## INSTRUCTIONS TO FOLLOW
All entries below need to be written out exactly, but without their pictures.

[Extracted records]
§ §

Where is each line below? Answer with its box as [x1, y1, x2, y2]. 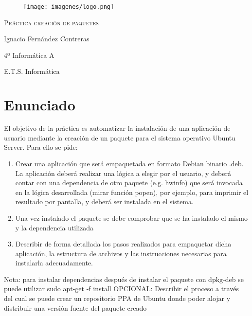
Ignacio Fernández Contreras [4, 34, 90, 44]
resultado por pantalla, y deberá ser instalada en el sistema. [15, 196, 194, 207]
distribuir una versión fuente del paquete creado [4, 302, 147, 313]
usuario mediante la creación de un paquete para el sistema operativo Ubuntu [4, 132, 235, 142]
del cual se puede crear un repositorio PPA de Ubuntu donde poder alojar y [4, 293, 231, 303]
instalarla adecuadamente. [15, 258, 93, 268]
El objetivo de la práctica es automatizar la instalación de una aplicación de [4, 123, 231, 133]
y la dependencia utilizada [15, 222, 94, 232]

§ §

## ANSWER SPACE
Where is each line below? Answer with its box as [x1, y1, x2, y2]. 
Ignacio Fernández Contreras [4, 34, 90, 44]
resultado por pantalla, y deberá ser instalada en el sistema. [15, 196, 194, 207]
distribuir una versión fuente del paquete creado [4, 302, 147, 313]
usuario mediante la creación de un paquete para el sistema operativo Ubuntu [4, 132, 235, 142]
del cual se puede crear un repositorio PPA de Ubuntu donde poder alojar y [4, 293, 231, 303]
instalarla adecuadamente. [15, 258, 93, 268]
El objetivo de la práctica es automatizar la instalación de una aplicación de [4, 123, 231, 133]
y la dependencia utilizada [15, 222, 94, 232]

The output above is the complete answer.